Data excerpts Block Start

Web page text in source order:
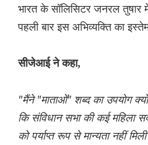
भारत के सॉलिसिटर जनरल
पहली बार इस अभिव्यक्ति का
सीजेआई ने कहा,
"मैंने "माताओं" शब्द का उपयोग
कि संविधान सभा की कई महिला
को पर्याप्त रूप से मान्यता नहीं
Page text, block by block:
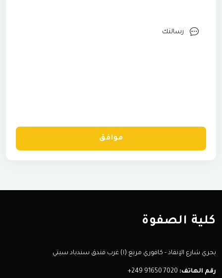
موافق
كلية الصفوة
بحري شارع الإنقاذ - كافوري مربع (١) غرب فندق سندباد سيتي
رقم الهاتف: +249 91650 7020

Data excerpts Block End
Data excerpts Block Start

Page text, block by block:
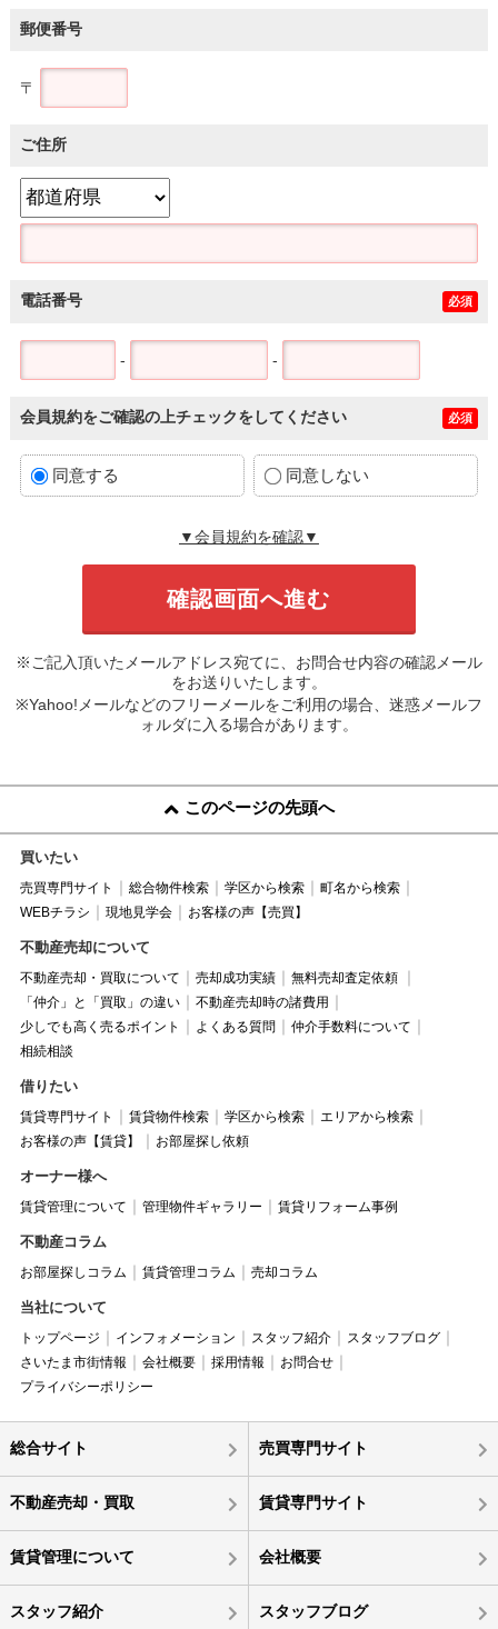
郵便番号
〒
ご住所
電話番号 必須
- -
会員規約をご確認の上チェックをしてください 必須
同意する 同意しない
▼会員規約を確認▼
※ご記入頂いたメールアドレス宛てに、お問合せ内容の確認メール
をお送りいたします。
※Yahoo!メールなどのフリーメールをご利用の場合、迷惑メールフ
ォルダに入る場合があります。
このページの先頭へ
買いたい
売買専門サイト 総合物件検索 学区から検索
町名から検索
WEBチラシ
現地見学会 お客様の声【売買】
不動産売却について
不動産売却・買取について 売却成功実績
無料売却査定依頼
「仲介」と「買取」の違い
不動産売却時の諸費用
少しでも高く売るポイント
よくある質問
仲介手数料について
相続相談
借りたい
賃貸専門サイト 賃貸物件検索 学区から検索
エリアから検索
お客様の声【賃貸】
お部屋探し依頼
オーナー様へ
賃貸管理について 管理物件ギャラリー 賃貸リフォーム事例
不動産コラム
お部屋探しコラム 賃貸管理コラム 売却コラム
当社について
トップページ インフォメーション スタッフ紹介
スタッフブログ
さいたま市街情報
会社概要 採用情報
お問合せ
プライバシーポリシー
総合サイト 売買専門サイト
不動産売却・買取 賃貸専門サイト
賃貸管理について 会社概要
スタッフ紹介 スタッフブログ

Data excerpts Block End

• What is needed: What lines in the listing include the string "賃貸専門サイト"? Copy them out.

• Output for this task:
賃貸専門サイト 賃貸物件検索 学区から検索
不動産売却・買取 賃貸専門サイト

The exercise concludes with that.